**GOAL OF THE EXERCISE:** Every record that follows is to be copied exactly, with the pictures omitted.
[AVAILABLE RECORDS Boundary: Start]
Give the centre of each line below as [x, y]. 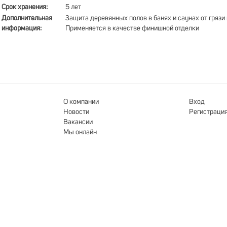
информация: [22, 28]
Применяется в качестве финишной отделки [132, 28]
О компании [81, 102]
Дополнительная [27, 18]
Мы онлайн [80, 132]
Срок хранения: [25, 7]
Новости [76, 112]
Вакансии [78, 122]
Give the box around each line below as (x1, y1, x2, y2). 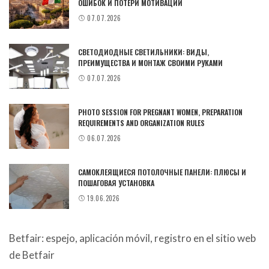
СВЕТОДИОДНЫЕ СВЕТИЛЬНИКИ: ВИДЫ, (78, 47, 209, 58)
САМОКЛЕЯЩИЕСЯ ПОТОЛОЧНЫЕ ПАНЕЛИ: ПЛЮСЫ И (78, 167, 246, 178)
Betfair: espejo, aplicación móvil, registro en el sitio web (9, 231, 256, 244)
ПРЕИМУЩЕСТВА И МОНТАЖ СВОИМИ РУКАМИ (78, 58, 223, 68)
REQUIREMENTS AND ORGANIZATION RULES (78, 118, 205, 128)
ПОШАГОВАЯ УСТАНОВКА (78, 178, 154, 189)
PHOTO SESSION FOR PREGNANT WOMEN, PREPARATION (78, 107, 243, 118)
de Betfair (9, 248, 55, 261)
[AVAILABLE RECORDS Boundary: End]
**TASK SOLUTION:**
Give the centre of each line below as [x, y]. 
информация: [22, 28]
Применяется в качестве финишной отделки [132, 28]
О компании [81, 102]
Дополнительная [27, 18]
Мы онлайн [80, 132]
Срок хранения: [25, 7]
Новости [76, 112]
Вакансии [78, 122]
Give the box around each line below as (x1, y1, x2, y2). 
СВЕТОДИОДНЫЕ СВЕТИЛЬНИКИ: ВИДЫ, (78, 47, 209, 58)
САМОКЛЕЯЩИЕСЯ ПОТОЛОЧНЫЕ ПАНЕЛИ: ПЛЮСЫ И (78, 167, 246, 178)
Betfair: espejo, aplicación móvil, registro en el sitio web (9, 231, 256, 244)
ПРЕИМУЩЕСТВА И МОНТАЖ СВОИМИ РУКАМИ (78, 58, 223, 68)
REQUIREMENTS AND ORGANIZATION RULES (78, 118, 205, 128)
ПОШАГОВАЯ УСТАНОВКА (78, 178, 154, 189)
PHOTO SESSION FOR PREGNANT WOMEN, PREPARATION (78, 107, 243, 118)
de Betfair (9, 248, 55, 261)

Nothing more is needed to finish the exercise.